La importancia del hallazgo en yacimientos del Jurásico no sólo
revela que los rinógrados habían convivido con los dinosaurios;
también aporta pruebas de su difusión en todo el continente de
Laurasia.
Los rinógrados ya tienen su monumento en un parque de juegos de la plaza
Europa, en Toulouse, allí donde quizá tendría que estar
la efigie de Gardel.
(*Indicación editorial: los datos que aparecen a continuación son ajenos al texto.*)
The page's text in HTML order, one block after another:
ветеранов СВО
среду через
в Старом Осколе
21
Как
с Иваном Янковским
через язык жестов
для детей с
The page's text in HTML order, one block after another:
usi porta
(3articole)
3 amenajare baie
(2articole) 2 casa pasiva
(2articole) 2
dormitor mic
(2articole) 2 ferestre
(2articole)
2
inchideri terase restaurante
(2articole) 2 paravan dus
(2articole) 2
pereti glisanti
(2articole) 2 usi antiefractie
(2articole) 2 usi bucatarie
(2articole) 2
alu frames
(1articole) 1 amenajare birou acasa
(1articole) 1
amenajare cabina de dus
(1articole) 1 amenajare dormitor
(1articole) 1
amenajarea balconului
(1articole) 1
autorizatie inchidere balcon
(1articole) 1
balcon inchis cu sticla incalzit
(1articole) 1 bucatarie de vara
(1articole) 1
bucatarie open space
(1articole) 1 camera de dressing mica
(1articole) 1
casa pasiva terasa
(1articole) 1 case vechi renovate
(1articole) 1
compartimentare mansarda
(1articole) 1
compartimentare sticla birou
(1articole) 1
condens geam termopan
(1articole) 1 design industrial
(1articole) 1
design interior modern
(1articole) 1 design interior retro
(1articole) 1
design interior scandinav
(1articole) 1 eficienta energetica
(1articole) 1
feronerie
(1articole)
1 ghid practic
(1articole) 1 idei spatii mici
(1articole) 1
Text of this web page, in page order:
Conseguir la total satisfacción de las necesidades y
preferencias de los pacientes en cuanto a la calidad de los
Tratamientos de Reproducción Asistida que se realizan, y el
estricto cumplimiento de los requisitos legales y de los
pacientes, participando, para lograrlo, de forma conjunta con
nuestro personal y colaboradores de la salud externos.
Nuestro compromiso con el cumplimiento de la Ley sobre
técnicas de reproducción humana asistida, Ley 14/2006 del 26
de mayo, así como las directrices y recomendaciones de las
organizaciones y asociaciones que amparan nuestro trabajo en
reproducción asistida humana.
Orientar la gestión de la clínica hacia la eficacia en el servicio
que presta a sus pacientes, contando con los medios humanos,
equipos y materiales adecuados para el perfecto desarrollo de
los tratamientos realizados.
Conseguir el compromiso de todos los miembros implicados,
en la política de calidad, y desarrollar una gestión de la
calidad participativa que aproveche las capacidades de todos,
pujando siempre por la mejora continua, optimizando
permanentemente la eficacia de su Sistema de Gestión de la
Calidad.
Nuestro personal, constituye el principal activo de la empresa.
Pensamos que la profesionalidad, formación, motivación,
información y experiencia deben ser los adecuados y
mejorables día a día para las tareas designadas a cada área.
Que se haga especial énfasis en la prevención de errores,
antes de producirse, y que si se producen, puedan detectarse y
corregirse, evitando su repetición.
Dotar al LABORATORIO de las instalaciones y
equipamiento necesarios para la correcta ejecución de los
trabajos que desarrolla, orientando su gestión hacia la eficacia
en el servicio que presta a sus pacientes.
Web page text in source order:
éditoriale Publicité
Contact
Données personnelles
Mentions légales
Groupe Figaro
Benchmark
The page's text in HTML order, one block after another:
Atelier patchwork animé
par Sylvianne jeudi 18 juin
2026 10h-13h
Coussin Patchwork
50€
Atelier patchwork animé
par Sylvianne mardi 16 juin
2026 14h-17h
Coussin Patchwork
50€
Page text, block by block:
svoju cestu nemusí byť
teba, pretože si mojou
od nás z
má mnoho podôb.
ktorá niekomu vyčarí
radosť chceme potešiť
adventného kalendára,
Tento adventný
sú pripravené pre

Se trata de un artístico Otopterix (la especie que
parece haber desplazado en popularidad el Honátata) realizado hace unos
años por el escultor Gérard Pujol.
El último capítulo de la saga, hasta el momento, es la reedición
del tratado de Stümpke que ha hecho la prestigiosa editorial Dunod de París
en el año 2000.
Sonria, no sea animal
Cuando Pierre
P. Grassé, de reconocida autoridad en el campo de la zoología,
escribió un prólogo para Los rinógrados, hizo el elogio
de la parabiología, que invita al hombre de ciencia a reflexionar
sobre las causas de la diversificación de los seres vivos sobre nuestro
planeta. Grassé concluía: Amigo biólogo, acuérdate
que los hechos que están mejor descritos no siempre son los más
ciertos.
Algunos considerarán estos juegos y experimentos mentales como un lujo
inadmisible. Nuestros investigadores, siempre al borde de la extinción,
no dejarán de envidiar el ocio de quienes los practican.
Por supuesto, existen investigaciones mucho más serias, como
diseñar armas para imponer serios intereses o apuntalar prósperas
carreras con papers irrelevantes. Pero el humor sigue estando entre las cosas
que justifican a la especie, y sin ocio, humor y algo de juego no hay creatividad.